WHAT YOU HAVE TO DO:
Where does the word "Plumbing" appear in the data? Copy every line that holds it.

Start of MATERIAL FOR THIS TASK

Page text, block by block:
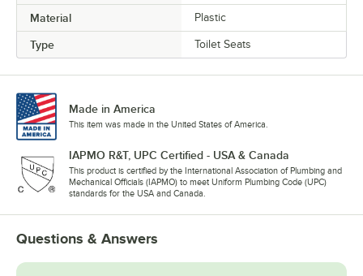
Material Plastic
Type Toilet Seats
Made in America
This item was made in the United States of America.
IAPMO R&T, UPC Certified - USA & Canada
This product is certified by the International Association of Plumbing and
Mechanical Officials (IAPMO) to meet Uniform Plumbing Code (UPC)
standards for the USA and Canada.
Questions & Answers
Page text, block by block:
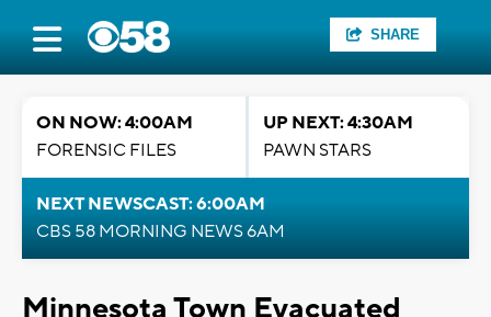
SHARE
ON NOW: 4:00AM
FORENSIC FILES
UP NEXT: 4:30AM
PAWN STARS
NEXT NEWSCAST: 6:00AM
CBS 58 MORNING NEWS 6AM
Minnesota Town Evacuated

End of MATERIAL FOR THIS TASK

OUTPUT OF THE EXERCISE:
This product is certified by the International Association of Plumbing and
Mechanical Officials (IAPMO) to meet Uniform Plumbing Code (UPC)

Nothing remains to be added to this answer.